Key queue behaviors:
Each node operates in a capacity mode that determines how much memory the router is allowed to use:
| Mode | Memory Ceiling | When |
|---|---|---|
| Full | 80% of total RAM | Dedicated server or high availability |
| Learned high | 50% (max 64GB) | Normal learned availability |
| Learned medium | 25% (max 32GB) | Moderate workload detected |
| Learned low | 12.5% (max 16GB) | Heavy workload detected |
| Paused | 0GB | Meeting, critical memory pressure, or manual pause |
| Bootstrap | 0GB | First 7 days of capacity learning (observation only) |
Dedicated servers (like a Mac Studio) skip capacity learning and always run in full mode. Laptops and shared devices use the capacity learner to dynamically adjust.
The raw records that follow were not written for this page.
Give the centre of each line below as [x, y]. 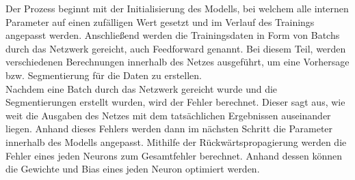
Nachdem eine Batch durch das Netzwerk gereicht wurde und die [142, 88]
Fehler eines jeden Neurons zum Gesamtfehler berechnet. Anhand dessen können [174, 155]
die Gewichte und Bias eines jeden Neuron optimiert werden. [133, 169]
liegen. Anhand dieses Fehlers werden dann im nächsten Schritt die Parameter [169, 129]
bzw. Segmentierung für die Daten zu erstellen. [104, 75]
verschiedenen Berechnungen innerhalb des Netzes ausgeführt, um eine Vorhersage [177, 62]
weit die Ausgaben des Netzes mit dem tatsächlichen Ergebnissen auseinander [168, 115]
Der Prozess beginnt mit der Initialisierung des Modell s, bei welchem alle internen [177, 8]
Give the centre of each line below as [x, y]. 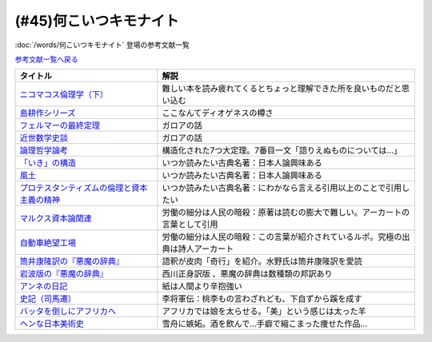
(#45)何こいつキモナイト [97, 21]
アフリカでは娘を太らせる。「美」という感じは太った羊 [264, 312]
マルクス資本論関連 [56, 218]
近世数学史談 [44, 138]
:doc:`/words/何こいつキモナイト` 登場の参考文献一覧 [102, 45]
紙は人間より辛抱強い [202, 286]
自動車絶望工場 [48, 243]
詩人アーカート [206, 249]
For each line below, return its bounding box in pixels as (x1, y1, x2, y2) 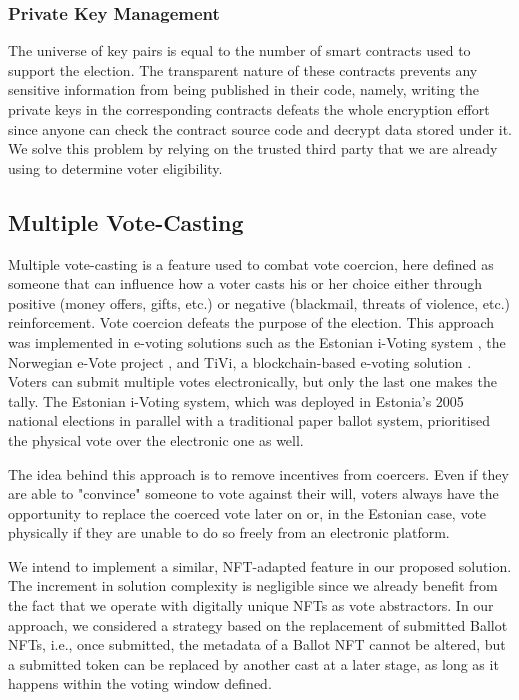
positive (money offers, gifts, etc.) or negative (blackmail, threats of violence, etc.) (8, 292, 511, 313)
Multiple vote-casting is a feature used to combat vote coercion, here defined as (8, 253, 494, 274)
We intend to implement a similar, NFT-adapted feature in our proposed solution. (8, 555, 512, 576)
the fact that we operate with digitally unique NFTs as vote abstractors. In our (8, 595, 494, 616)
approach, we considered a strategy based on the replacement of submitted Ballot (8, 614, 508, 635)
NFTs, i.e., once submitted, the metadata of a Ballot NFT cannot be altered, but (8, 634, 506, 655)
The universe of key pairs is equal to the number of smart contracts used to (8, 40, 471, 61)
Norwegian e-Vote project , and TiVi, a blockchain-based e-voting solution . (8, 351, 472, 372)
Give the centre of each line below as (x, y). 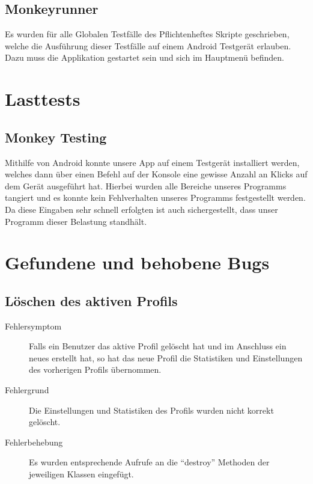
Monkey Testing (56, 137)
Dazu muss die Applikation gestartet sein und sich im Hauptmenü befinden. (144, 57)
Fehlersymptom (33, 326)
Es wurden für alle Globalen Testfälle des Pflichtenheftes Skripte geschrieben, (147, 34)
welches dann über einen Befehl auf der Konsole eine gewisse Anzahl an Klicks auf (156, 174)
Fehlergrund (27, 390)
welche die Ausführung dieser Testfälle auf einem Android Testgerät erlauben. (148, 45)
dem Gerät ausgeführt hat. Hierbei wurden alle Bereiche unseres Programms (146, 185)
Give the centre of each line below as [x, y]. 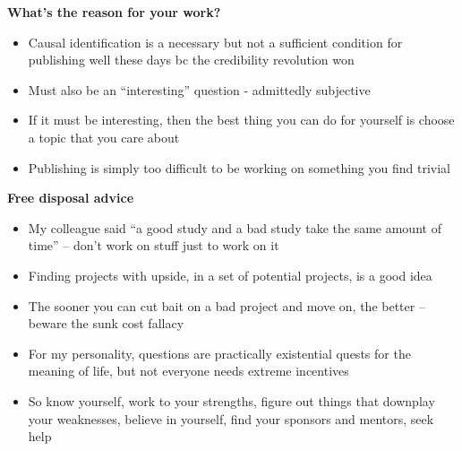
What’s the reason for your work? [114, 12]
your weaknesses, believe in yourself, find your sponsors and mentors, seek [231, 418]
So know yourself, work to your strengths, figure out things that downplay [231, 400]
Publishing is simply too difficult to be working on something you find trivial [239, 167]
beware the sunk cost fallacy [106, 323]
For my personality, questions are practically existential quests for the [219, 353]
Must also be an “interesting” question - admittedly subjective [199, 89]
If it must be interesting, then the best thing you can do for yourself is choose [241, 120]
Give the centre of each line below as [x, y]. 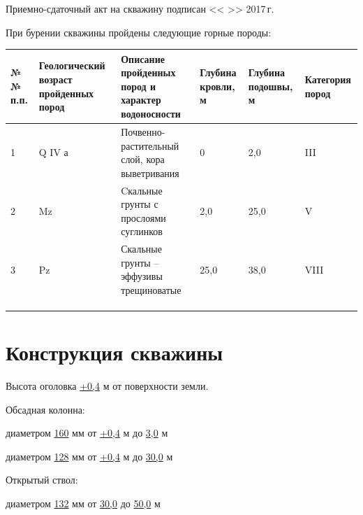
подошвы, [271, 86]
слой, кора [143, 159]
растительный [150, 145]
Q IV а [53, 152]
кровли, [217, 86]
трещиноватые [151, 289]
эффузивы [142, 276]
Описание [143, 58]

Ollama Herd routes four types of models:
| Type | What | Where |
|---|---|---|
| LLM | Chat completions, text generation | Any Ollama node |
| Embedding | Vector embeddings for RAG | Any Ollama node with embedding model |
| Image | Image generation (FLUX, Stable Diffusion) | Apple Silicon nodes with mflux/DiffusionKit |
| Speech-to-text | Audio transcription | Apple Silicon nodes with MLX + Qwen3-ASR |
A model can be in three thermal states on a given node:
| State | Meaning | Scoring Impact |
|---|---|---|
| Hot | Currently loaded in GPU memory | +50 points |
| Warm | On disk, loaded within last 30 minutes (likely OS-cached) | +30 points |
| Cold | On disk, not recently used | +10 points |
The router strongly prefers hot models — cold-loading a 40GB model takes 15–30 seconds.
When a requested model doesn't exist on any node and auto-pull is enabled (default), the router automatically pulls it onto the node with the most available memory. The client waits for the download, then gets served normally.
Clients can specify fallback models — backup models to try if the primary isn't available. The router tries each in order through the same scoring pipeline:
{
"model": "llama3.3:70b",
"fallback_models": ["qwen2.5:32b", "qwen2.5:7b"]
}
If a node fails before the first response chunk is sent, the router re-scores remaining nodes (excluding the failed one) and retries. Up to 2 retries. Clients never see the failure.
Any request can carry tags for per-app analytics:
{"metadata": {"tags": ["my-app", "production"]}}
Or via header: X-Herd-Tags: my-app, production
The dashboard breaks down usage, latency, and error rates per tag — so you can see which tools consume the most fleet resources.
Every routing decision is recorded as a trace in SQLite. Each trace includes: model, node, score, latency, tokens, retry/fallback status, and tags. You can query traces through the dashboard API or directly with SQLite:
sqlite3 ~/.fleet-manager/latency.db \
"SELECT model, node_id, latency_ms FROM request_traces ORDER BY timestamp DESC LIMIT 5"
A real-time web UI at /dashboard with 8 tabs: Fleet Overview, Trends, Model Insights, Apps, Benchmarks, Health, Recommendations, and Settings. Updated via Server-Sent Events — no polling, no page refresh.